Archive for the ‘Short Stories’ Category

Special Delivery

Gil had finally started writing.  For a while, he had been stuck, but now his “writer’s block” was gone and the ideas were starting to flow from his brain to his fingers and from his fingers into the computer.  At last, things were moving again.

Ding, dong.  The doorbell rang.  It was the postman.

Since Gil was expecting an important package, he got up from his chair, went to the foyer and opened the front door.  The postman didn’t have the package, yet, but handed Gil several letters and left.  Shutting the door, Gil opened one of the letters.

“Keep your woman happy all night with our revolutionary male-enhancement product.”

As he sat back down at his desk, he tore the letter in half and dropped it into the trash.  Now, where was he?  Oh, yes!  His main character was just about to discover something disturbing.  Gil turned back to the keyboard and began typing.  About ten minutes later, the doorbell rang again.

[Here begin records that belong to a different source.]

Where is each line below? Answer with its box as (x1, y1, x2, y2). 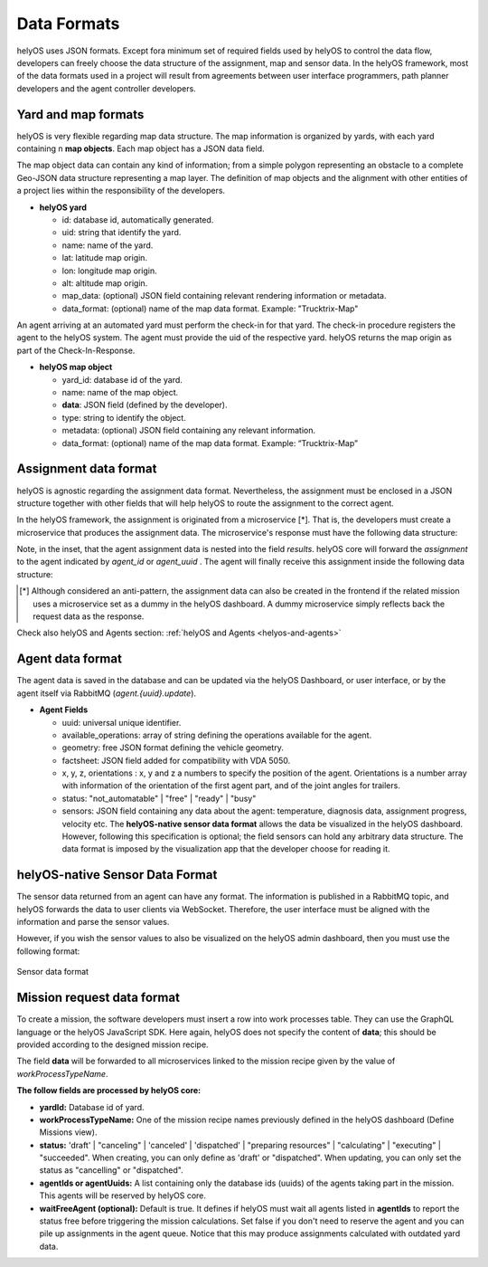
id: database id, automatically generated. (61, 214, 214, 225)
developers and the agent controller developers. (16, 82, 196, 94)
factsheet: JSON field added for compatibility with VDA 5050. (61, 755, 291, 766)
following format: (16, 946, 80, 957)
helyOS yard (39, 202, 88, 213)
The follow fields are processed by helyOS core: (16, 1085, 202, 1096)
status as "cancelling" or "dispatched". (39, 1165, 184, 1176)
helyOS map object (39, 362, 113, 373)

Ding, dong.  The postman had returned.

Gil stopped writing again and went to the front door a second time.

“Hello.  As an official of the government of Nigeria, I would like to request your assistance with the transfer of $23,320,000 (twenty-three million, three hundred and twenty thousand U.S. dollars).”

Rip! Another letter landed in the waste bin under his desk.  Once again, he continued writing.  Once again, the doorbell rang after about ten minutes.

Ding, dong.  Once again, it was the postman.

Back to the door he went, once again retrieving a letter.

“Hi!  It was so great to meet you the other night.  Let’s get back together again.  If you answer this letter, I’ll send you a photo of myself.”

Rip!  Another one bit the dust and Gil returned to his novel.  Ten minutes later, there was another ring.

Ding, dong.  This time, he just switched on the intercom.


“You’ve got mail!”

“This junk is really interrupting my work.  You may as well just go ahead and drop it into the garbage can at the end of the driveway.”

“Suit yourself.”

Gil kept the intercom on “listen” until he heard the lid of the trash can punctuate the sound of the postman’s receding steps.  From that point, he was able to write, uninterrupted, until dinner time.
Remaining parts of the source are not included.